The conflict in Yemen is between Houthi rebels allied with the former president Ali Abdullah Saleh, who led the country from 1990 to 2012, and forces loyal to the ousted president, Abd-Rabbu Mansour Hadi.
Turns out: 20 of those tanks, made in America by General Dynamics Land Systems, are “battle damage replacements” for Saudi tanks lost in combat. The proposed sale won’t alter the “basic military balance in the region”, the United States agency said.

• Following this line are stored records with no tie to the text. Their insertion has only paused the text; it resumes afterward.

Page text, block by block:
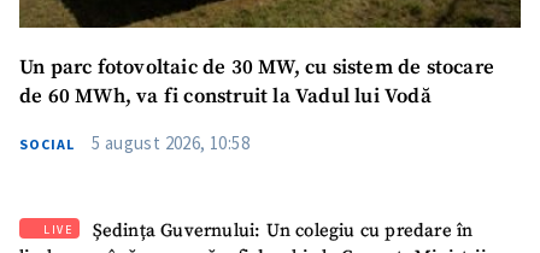
Un parc fotovoltaic de 30 MW, cu sistem de stocare
de 60 MWh, va fi construit la Vadul lui Vodă
SOCIAL 5 august 2026, 10:58
LIVE
Ședința Guvernului: Un colegiu cu predare în
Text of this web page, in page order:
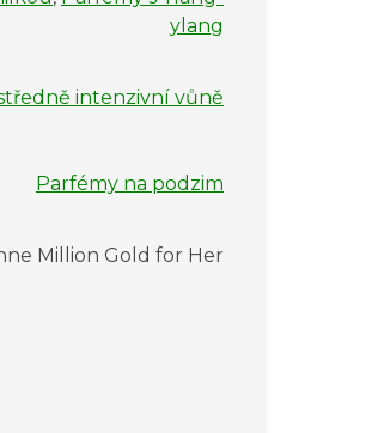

In April of this year, the Yemeni government and the Houthis entered into UN-sponsored peace talks in Kuwait aimed at resolving the conflict, in which more than 6,400 people have been killed and another 2.5 million forced to flee their homes.
The deadly military escalation came four days after the United Nations peace talks in Kuwait between Yemeni parties broke down.
The coalition intervened in March past year after Houthi rebels and allied forces loyal to former president Ali Abdullah Saleh overran Sanaa on September 2014.
A man looks for survivors under the rubble of a food factory hit by Saudi-led air strikes in Sanaa, Yemen.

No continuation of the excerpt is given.